Rise of Empires Ottoman
For context as much as combat
This is not a pure drama, but it earns a place here because it treats weapons seriously. Swordplay is brief but grounded, and the broader military context adds weight to every clash.
Ottoman blades, European swords, and early firearms coexist, showing a world where swords are still deadly but no longer dominant.
In 2026, it works well as a companion watch rather than a standalone action fix.
Swordplay highlights
Short, decisive engagements
Transitional warfare between medieval and early modern
Heavy armour influencing fighting styles
What Netflix Gets Right About Swordplay in 2026
There is clear improvement. Less spinning. Fewer pointless flourishes. More respect for weight, fear, and fatigue. Shields have returned. Helmets appear more often, though still not often enough.

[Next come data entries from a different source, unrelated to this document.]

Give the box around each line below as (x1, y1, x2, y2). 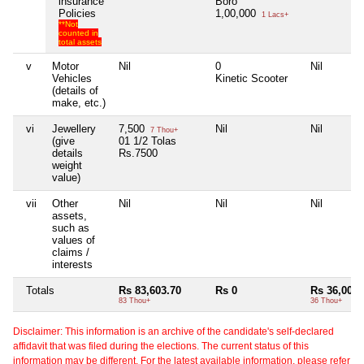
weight (52, 158, 82, 171)
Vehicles (52, 71, 92, 84)
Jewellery (52, 122, 96, 135)
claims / (52, 245, 89, 258)
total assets (58, 37, 102, 46)
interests (52, 258, 93, 271)
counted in (58, 28, 98, 37)
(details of (52, 84, 98, 97)
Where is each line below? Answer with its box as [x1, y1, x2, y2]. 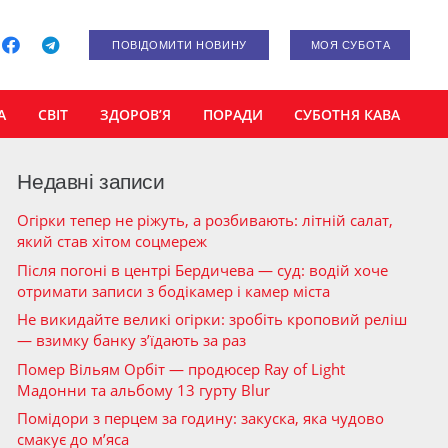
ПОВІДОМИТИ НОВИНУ [112, 39, 247, 51]
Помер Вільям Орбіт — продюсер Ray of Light [17, 358, 346, 379]
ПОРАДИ [202, 104, 263, 124]
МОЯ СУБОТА [310, 39, 391, 51]
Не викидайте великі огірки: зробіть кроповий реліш [17, 309, 408, 329]
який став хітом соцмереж [17, 231, 208, 251]
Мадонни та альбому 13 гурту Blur [17, 379, 271, 400]
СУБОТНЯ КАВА [294, 104, 401, 124]
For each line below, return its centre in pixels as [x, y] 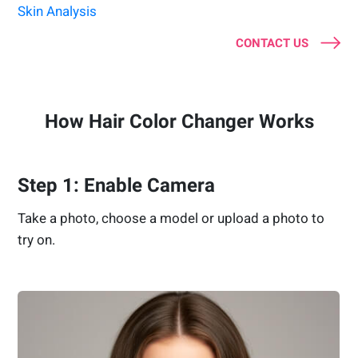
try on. [37, 240]
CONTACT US [272, 44]
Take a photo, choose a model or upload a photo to [171, 219]
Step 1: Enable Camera [117, 186]
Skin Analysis [58, 12]
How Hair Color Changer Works [179, 122]
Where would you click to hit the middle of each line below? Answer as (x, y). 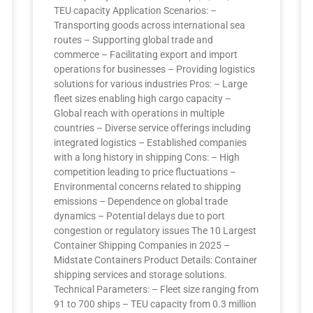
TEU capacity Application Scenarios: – (136, 10)
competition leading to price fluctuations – (145, 172)
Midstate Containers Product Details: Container (156, 260)
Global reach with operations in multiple (139, 113)
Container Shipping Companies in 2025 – (142, 245)
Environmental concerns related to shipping (148, 187)
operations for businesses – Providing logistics (155, 69)
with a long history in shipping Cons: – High (147, 157)
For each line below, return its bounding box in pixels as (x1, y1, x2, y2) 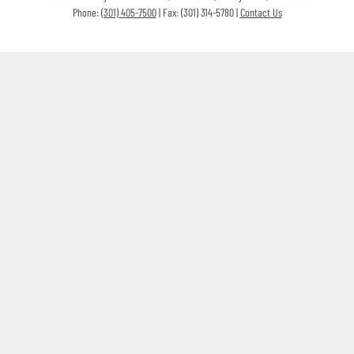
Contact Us (239, 5, 282, 19)
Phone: (72, 5, 101, 19)
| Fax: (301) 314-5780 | (156, 5, 240, 19)
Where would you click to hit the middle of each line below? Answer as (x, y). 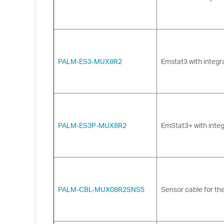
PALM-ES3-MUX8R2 (90, 61)
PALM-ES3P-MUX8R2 (92, 125)
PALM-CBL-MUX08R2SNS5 (101, 189)
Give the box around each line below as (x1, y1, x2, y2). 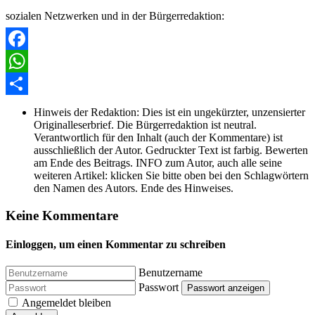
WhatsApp (6, 77, 53, 90)
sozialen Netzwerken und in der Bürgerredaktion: (6, 10, 224, 22)
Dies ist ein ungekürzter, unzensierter (142, 106, 305, 119)
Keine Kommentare (6, 207, 118, 223)
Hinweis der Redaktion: (34, 106, 142, 119)
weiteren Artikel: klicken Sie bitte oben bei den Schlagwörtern (34, 169, 309, 182)
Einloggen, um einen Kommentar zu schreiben (6, 238, 226, 251)
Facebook (6, 55, 49, 67)
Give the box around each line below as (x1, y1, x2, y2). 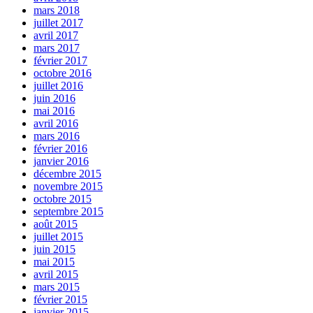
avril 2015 (34, 268, 78, 281)
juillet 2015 (34, 231, 83, 243)
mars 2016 (34, 130, 80, 143)
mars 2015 (34, 281, 80, 293)
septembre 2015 (34, 205, 103, 218)
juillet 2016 (34, 80, 83, 92)
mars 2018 (34, 4, 80, 17)
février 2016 (34, 143, 87, 155)
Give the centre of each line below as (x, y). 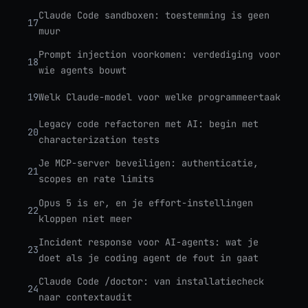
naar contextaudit (85, 297)
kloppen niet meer (85, 218)
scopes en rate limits (96, 179)
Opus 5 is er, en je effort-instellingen (146, 202)
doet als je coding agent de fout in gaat (148, 257)
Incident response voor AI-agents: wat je (148, 242)
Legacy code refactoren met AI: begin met (148, 124)
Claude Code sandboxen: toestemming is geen (154, 15)
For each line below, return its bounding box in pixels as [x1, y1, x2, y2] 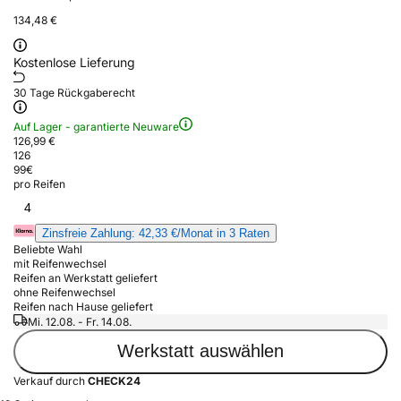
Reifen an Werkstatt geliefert [13, 270, 158, 285]
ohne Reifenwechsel [13, 285, 115, 299]
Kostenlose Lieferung [13, 54, 135, 70]
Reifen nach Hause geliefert [13, 299, 153, 313]
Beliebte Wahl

The remaining weakness is length. Too many duels run past the point where either fighter should reasonably be standing. Still, compared to five years ago, progress is obvious.
Where to Start if You Care About Swords
For grounded realism, The Last Kingdom and Kingdom remain the safest bets.
For knightly combat and armour, Knightfall offers something few others attempt.
For variety and global perspectives, Marco Polo and Blue Eye Samurai stand out.
Each of these series treats the sword as a product of culture and necessity, not just a prop for dramatic posing.